Kemajuan terlihat jelas dalam citra dari 14 November, dengan apa yang tampak sebagai atap logam menutupi struktur besar itu. Pada 16 Februari, struktur itu sama sekali tak terlihat, tersembunyi oleh apa yang menurut para ahli adalah struktur beton.

MEMBACA  Penghormatan untuk Navalny diletakkan di instalasi replika sel

The Institute for Science and International Security (ISIS), dalam analisis citra satelit 22 Januari, menyoroti kemajuan pembangunan “sarkofagus beton” di sekitar fasilitas yang baru dibangun di situs tersebut, yang diidentifikasinya sebagai Taleghan 2.

Pendiri ISIS David Albright menulis di X: “Menunda perundingan ada manfaatnya: Dalam dua hingga tiga pekan terakhir, Iran sibuk menimbun fasilitas Taleghan 2 yang baru… Tanah lebih tersedia dan fasilitas itu mungkin segera menjadi bunker yang tak dapat dikenali sepenuhnya, memberikan perlindungan signifikan dari serangan udara.”

Lembaga itu juga melaporkan akhir Januari bahwa citra satelit menunjukkan upaya baru untuk menimbun dua pintu masuk terowongan di kompleks Isfahan – salah satu dari tiga pabrik pengayaan uranium Iran yang dibom AS pada Juni selama perang.
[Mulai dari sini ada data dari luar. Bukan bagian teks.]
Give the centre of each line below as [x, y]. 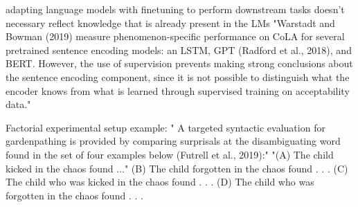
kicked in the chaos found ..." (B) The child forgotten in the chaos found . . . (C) [177, 168]
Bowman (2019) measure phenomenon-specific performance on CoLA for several [175, 36]
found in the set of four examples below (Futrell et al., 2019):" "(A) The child [170, 154]
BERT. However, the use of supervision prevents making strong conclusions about [179, 63]
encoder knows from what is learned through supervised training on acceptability [178, 90]
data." [18, 104]
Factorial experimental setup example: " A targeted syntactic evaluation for [165, 127]
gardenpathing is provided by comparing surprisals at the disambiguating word [173, 141]
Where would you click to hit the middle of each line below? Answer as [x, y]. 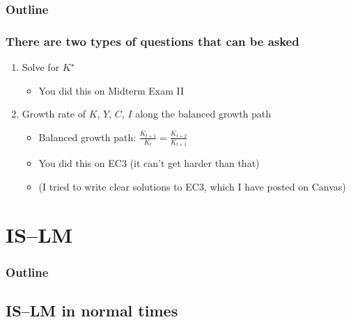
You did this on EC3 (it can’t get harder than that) [149, 163]
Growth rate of [54, 114]
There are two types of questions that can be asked [153, 41]
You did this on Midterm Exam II [111, 90]
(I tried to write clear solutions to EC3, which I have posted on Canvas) [192, 186]
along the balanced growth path [203, 114]
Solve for [41, 67]
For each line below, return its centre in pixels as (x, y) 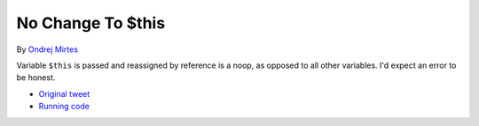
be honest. (36, 78)
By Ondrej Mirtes (47, 49)
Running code (64, 107)
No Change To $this (91, 23)
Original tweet (64, 93)
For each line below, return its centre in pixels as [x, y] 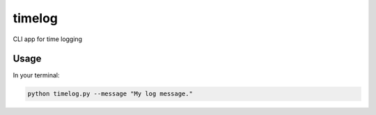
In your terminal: [36, 75]
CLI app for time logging [48, 39]
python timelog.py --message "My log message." [110, 94]
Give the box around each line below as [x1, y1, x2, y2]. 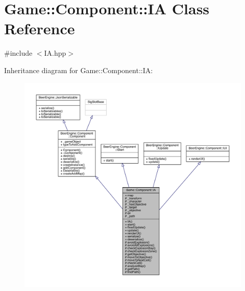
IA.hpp [44, 48, 66, 58]
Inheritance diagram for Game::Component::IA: [4, 64, 153, 75]
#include [4, 48, 33, 58]
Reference [4, 18, 75, 39]
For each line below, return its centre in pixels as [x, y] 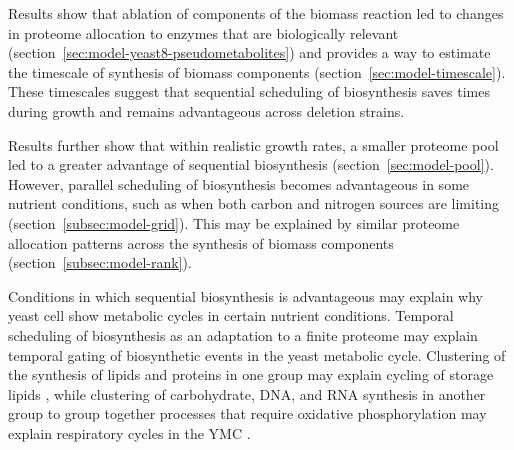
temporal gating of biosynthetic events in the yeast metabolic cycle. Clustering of [257, 354]
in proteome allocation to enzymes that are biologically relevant [203, 32]
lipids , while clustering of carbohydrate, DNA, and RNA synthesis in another [247, 393]
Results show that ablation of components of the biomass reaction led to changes [256, 13]
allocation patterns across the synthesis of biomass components [201, 242]
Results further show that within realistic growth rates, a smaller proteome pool [253, 144]
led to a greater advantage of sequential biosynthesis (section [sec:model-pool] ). [251, 164]
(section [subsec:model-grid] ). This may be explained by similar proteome [234, 222]
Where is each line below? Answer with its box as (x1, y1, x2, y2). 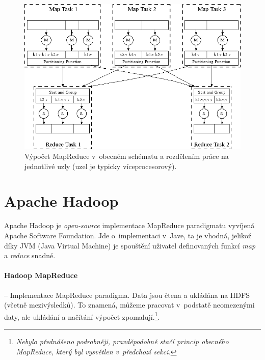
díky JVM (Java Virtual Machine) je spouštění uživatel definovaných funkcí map (4, 240, 256, 251)
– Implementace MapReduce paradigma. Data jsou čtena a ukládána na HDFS (4, 289, 250, 300)
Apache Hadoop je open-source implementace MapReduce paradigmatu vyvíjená (4, 220, 255, 231)
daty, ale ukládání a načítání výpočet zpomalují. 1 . (4, 310, 160, 322)
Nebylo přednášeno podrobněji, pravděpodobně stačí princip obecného (16, 336, 229, 347)
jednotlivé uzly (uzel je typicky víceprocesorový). (24, 160, 177, 171)
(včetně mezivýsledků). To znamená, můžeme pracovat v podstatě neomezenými (4, 299, 255, 310)
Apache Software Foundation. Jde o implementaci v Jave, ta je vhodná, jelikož (4, 230, 252, 240)
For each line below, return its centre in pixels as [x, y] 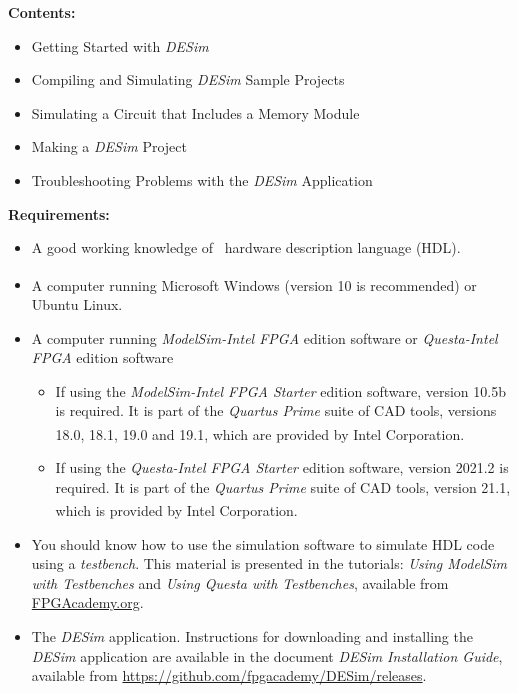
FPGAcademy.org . [87, 602]
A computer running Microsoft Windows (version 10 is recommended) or [254, 284]
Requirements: [59, 213]
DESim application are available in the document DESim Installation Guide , [267, 655]
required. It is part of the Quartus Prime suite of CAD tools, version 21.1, [283, 486]
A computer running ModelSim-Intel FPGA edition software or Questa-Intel [264, 337]
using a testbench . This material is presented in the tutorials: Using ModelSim [269, 563]
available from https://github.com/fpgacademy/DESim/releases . [229, 675]
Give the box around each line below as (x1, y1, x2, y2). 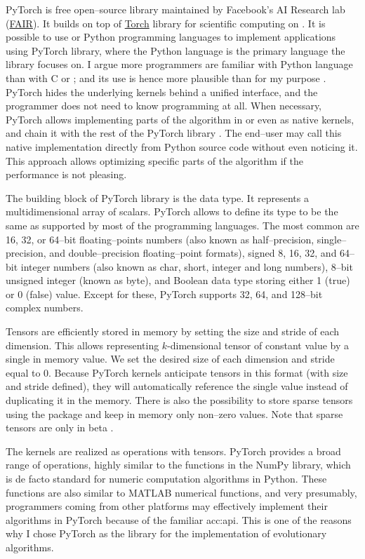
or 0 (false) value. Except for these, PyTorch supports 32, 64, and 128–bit (6, 286, 323, 301)
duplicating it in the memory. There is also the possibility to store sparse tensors (6, 393, 353, 408)
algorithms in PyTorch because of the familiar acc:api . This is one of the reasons (6, 512, 352, 527)
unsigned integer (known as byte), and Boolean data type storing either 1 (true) (6, 273, 350, 288)
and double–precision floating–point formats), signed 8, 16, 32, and (49, 245, 337, 260)
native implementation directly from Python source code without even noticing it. (6, 139, 358, 154)
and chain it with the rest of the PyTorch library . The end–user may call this (6, 126, 342, 140)
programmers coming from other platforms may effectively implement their (6, 499, 328, 513)

Pada awal Februari, ISIS menyatakan semua pintu masuk ke kompleks terowongan itu “tertimbun sepenuhnya”.

Citra lain mengindikasikan upaya berkelanjutan sejak 10 Februari untuk “mengeraskan dan memperkuat secara defensif” dua pintu masuk ke kompleks terowongan di bawah gunung sekitar 2 km dari Natanz – situs yang menampung dua pabrik pengayaan uranium Iran lainnya.

Ini terjadi saat Washington berupaya merundingkan kesepakatan dengan Teheran mengenai program nuklirnya sembari mengancam aksi militer jika perundingan gagal.
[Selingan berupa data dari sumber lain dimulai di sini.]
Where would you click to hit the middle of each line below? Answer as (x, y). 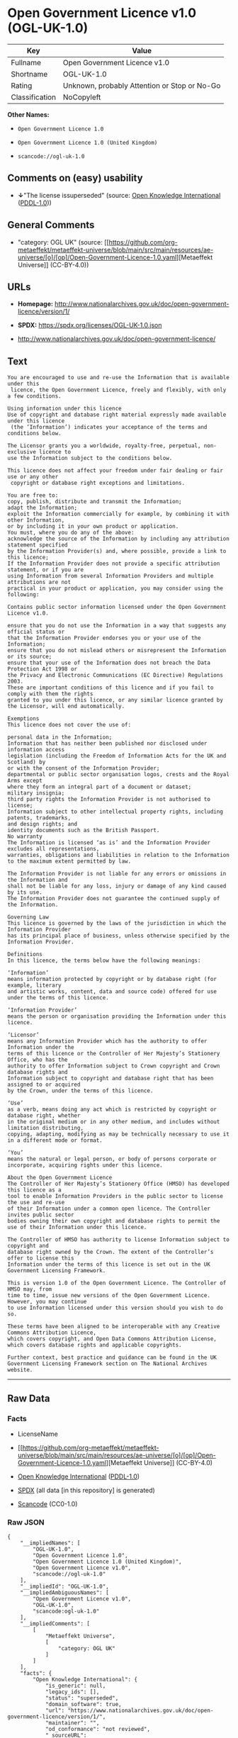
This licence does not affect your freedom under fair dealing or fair (115, 471)
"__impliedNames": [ (50, 1543)
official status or (36, 632)
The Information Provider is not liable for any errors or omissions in (117, 874)
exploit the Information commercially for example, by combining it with (119, 514)
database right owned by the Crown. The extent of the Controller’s (110, 1252)
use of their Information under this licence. (77, 1228)
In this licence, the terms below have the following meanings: (104, 961)
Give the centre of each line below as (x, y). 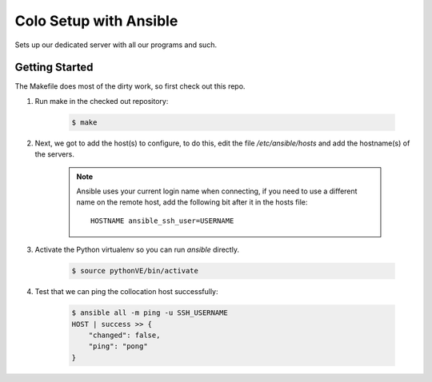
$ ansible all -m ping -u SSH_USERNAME (150, 313)
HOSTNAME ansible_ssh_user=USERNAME (162, 221)
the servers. (55, 154)
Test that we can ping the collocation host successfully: (127, 292)
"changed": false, (124, 335)
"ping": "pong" (118, 346)
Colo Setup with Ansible (96, 21)
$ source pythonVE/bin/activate (135, 271)
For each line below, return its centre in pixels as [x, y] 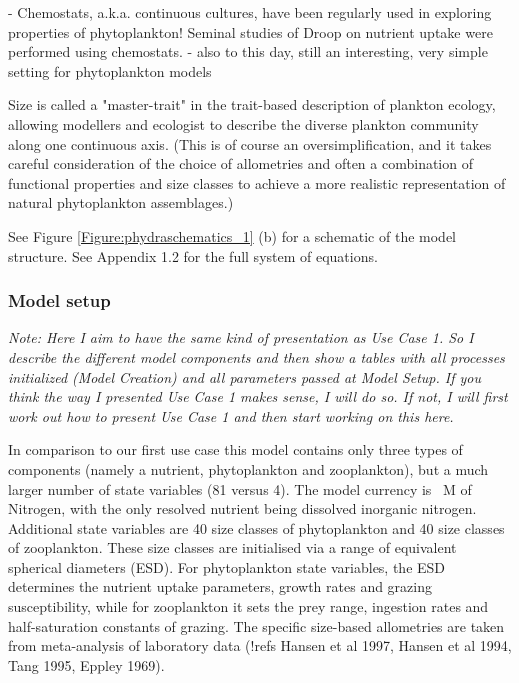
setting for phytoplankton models [110, 70]
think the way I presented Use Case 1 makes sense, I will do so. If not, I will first [258, 396]
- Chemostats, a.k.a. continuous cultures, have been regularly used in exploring [250, 12]
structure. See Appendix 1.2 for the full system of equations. [193, 255]
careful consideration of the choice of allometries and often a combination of [240, 163]
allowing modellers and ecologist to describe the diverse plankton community [243, 123]
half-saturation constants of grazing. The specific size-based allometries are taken [256, 625]
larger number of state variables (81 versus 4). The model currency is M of [240, 488]
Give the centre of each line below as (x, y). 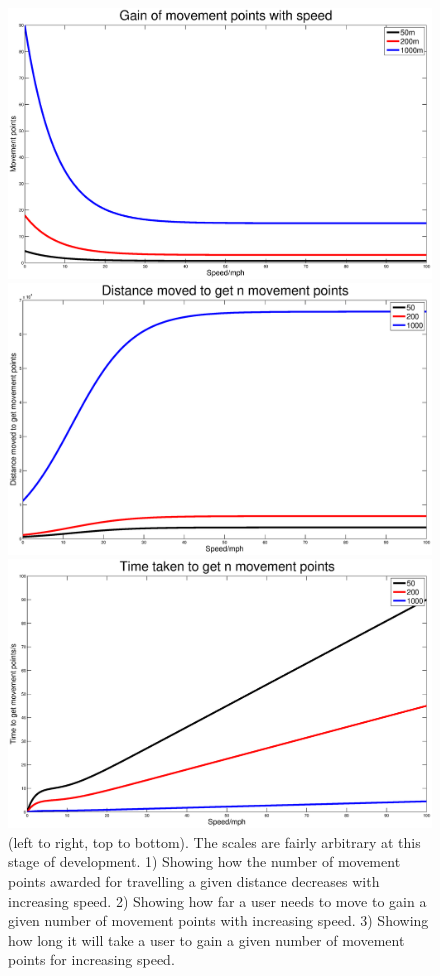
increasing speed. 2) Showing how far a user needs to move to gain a (217, 900)
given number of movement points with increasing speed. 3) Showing (218, 920)
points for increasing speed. (91, 959)
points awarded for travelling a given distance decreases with (194, 880)
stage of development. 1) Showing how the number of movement (204, 861)
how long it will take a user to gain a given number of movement (206, 939)
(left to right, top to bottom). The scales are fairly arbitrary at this (214, 841)
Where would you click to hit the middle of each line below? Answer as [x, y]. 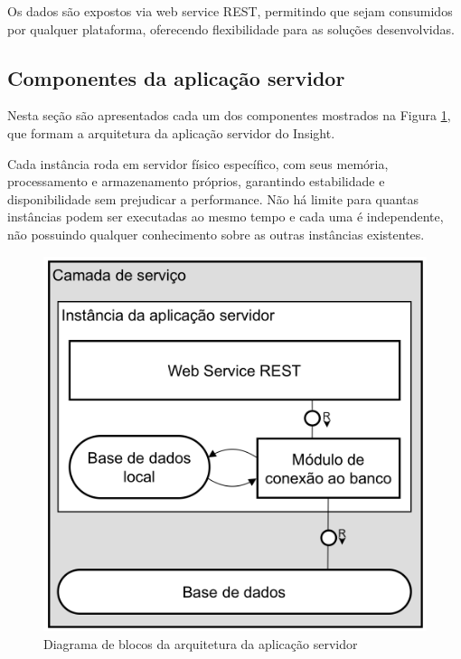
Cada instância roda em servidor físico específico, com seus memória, [198, 163]
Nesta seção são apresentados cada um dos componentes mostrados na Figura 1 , [229, 115]
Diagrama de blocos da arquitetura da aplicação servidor [201, 643]
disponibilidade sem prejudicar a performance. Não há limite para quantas [213, 198]
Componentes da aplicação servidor [176, 77]
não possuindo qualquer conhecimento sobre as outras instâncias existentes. [216, 234]
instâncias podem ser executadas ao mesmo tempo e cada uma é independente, [226, 217]
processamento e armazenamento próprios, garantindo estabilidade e [196, 181]
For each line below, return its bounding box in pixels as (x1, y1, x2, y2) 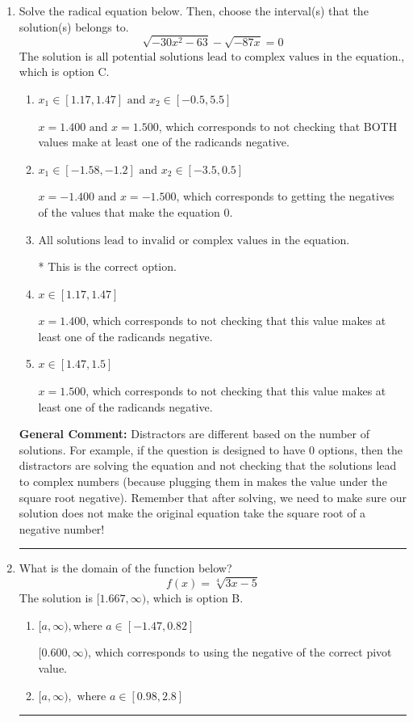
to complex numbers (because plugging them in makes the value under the (19, 473, 387, 490)
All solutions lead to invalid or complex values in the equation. (38, 234, 350, 247)
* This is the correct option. (38, 258, 177, 275)
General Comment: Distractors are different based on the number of (19, 425, 370, 442)
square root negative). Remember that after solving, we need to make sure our (19, 488, 407, 505)
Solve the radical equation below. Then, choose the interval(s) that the (19, 2, 369, 19)
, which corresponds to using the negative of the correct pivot (88, 644, 392, 661)
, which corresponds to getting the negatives (176, 188, 394, 205)
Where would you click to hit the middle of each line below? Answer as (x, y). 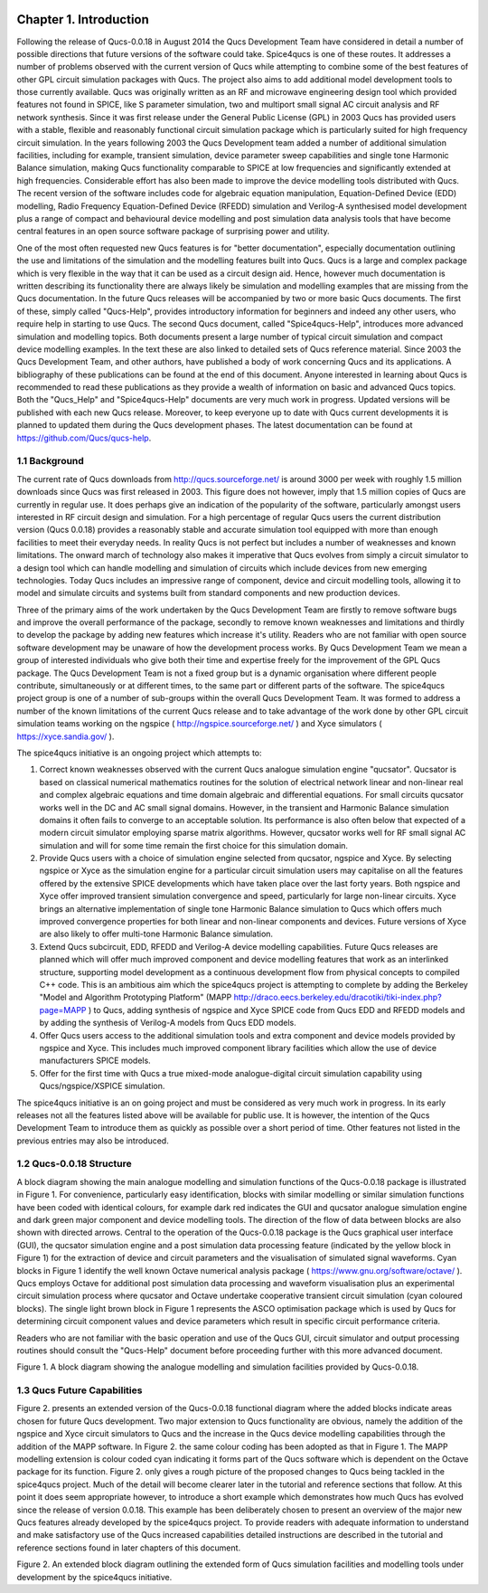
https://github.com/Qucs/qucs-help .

Pada Selasa, perwakilan AS dan Iran mencapai pemahaman tentang ” prinsip panduan” utama selama pertemuan di Jenewa, namun belum mencapai terobosan apa pun. Pertemuan di kota Swiss itu menyusul putaran pertama pembicaraan di Oman pada 6 Februari.

Laporan menyebutkan Teheran akan mengajukan proposal rinci dalam dua pekan mendatang untuk menutup celah-celah. Di antara banyak kendala dalam negosiasi adalah desakan AS untuk memperluas cakupan kesepakatan guna memasukkan pembatasan atas arsenal balistik Iran dan dukungannya bagi sekutu-sekutu di kawasan.

MEMBACA  Apa yang dipertaruhkan dalam pemilihan umum?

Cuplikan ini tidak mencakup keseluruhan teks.